Из-за спины Собислава выскочил Янус Корсак…


***


Казематы. Тайная тюрьма и личный склеп Дефензивы. Это место значительно отличалось от подобных в стране: если в обычных изоляторах иногда вспоминали о правах арестантов, то здесь о них мечтали лишь сумасшедшие. В Казематах никто не вёл учёт отбытых сроков, не фиксировал имена. Отсюда не выходили. Надзиратели не выпускали заключённых на воздух, держа их в изолированных одиночных темницах. Им было запрещено даже разговаривать с арестантами. Участь последних — медленное гниение в сырой камере под громкие возгласы собственного полоумия. В Казематах не кормили: судьба несчастного, попавшего в жернова местного правосудия, решалась в считанные часы. Однако нередко случалось, что о невольнике ведомство забывало. Камеры необходимо освобождать, и полуживого, истощённого голодом и язвами узника вели под локти в крематорий. Это место не оставляло от человека ничего.

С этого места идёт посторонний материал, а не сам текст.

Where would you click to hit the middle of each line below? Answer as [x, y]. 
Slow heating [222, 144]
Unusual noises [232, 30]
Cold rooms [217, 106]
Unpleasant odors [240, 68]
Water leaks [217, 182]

Казематы возвели основательно. Пол залит стойким цементом, стены выложены в три слоя из шлакоблока, окна не предусмотрены. Воздуха едва хватало, чтобы не провалиться в беспамятство. Звук из коридора гасила толстая металлическая дверь. Тьма, тишина, духота, холод. Здесь время растворялось в бесконечности, как довоенный кофе в кипятке, превращаясь в отвратительную горькую смесь беспомощности и отчаяния. Скольких Собислав запер в такой же камере, чтобы никогда больше не увидеть. И теперь он висел со сломанными рёбрами, прикованный вмонтированными в стену кандалами: босой, в разодранной окровавленной рубашке и грязных брюках. Если карма и существовала, то она отыгралась сполна.

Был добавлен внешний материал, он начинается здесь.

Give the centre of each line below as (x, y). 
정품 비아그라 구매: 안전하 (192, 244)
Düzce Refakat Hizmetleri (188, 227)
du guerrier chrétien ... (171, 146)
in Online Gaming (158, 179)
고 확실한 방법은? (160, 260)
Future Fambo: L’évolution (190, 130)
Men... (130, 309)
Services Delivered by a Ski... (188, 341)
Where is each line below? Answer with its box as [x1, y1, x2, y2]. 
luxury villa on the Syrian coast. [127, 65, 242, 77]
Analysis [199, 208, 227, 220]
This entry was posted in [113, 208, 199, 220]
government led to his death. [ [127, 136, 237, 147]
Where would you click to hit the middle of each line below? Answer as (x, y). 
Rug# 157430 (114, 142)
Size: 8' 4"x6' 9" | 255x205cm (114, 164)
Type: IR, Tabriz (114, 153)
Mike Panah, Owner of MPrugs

Конечно, его звали не Собиславом. Не всегда. Это было второе новое имя, данное вслед за первым — эмиссар Гамбит. Лучший из агентов влияния высшего уровня в догорающем мире, он внедрился в систему Бравой Вольности и прошёл путь от безликого человека в толпе мигрантов до командира одного из самых влиятельных подразделений Дефензивы. За это умерли многие: и реальные враги Управления, и сопутствующие жертвы, и собственные исполнители. Занять место начальника экспозитуры Гробовского оказалось несложно: стоило лишь выманить его на то самое кладбище и проткнуть горло спрятанной в рукаве заточкой. Позже орудие убийства найдут в пожитках у окопавшихся в глубинах некрополя бродяг. С них же начнётся массовая чистка маргиналов в Варсавии. Пролив крови едва ли меньше, чем в Пепелище, Бравая Вольность изменилась навсегда. И в какой-то мере начало этому положил Собислав Беляк.

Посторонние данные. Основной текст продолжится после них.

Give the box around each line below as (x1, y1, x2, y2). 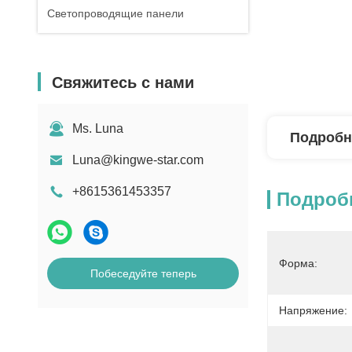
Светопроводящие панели (47, 7, 184, 20)
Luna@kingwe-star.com (72, 153, 203, 167)
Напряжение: (279, 304, 347, 317)
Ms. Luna (72, 122, 123, 135)
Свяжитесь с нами (52, 74, 194, 91)
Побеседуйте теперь (90, 267, 196, 280)
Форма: (279, 257, 317, 269)
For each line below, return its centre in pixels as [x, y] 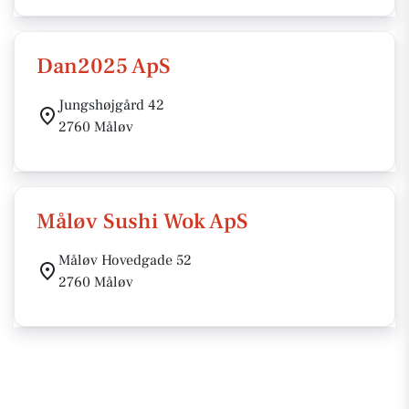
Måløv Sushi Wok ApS [142, 221]
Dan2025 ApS [104, 66]
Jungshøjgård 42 [111, 105]
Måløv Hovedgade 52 [125, 260]

Одного не учёл Гамбит. У Мечислава Гробовского был сын, о котором никто не знал. И все последующие годы отпрыск искал мести. Убийцу бы не вычислили, не наведи он на себя сам. Янус Корсак, оказавшийся не в то время не в том месте, переиграл всю эмиссарскую сеть, пожертвовав не пешкой, а целым королём. Новая война между Бравой Вольностью и Управлением стала осязаемой и неотвратимой.

Тяжёлая дверь неожиданно заскрипела и подалась назад. Жёлтый свет из коридора резанул по глазам. В ярком пятне возник силуэт высокого худого человека. Статный седой мужчина в длинном тёмно-сером камзоле с бардовыми узорами чинно прошагал к подвешенному за запястья арестанту и остановился в метре от него.

— Здравствуй, эмиссар, — без всякой злости проговорил Клеменс Станишевский. — Вот мы и встретились.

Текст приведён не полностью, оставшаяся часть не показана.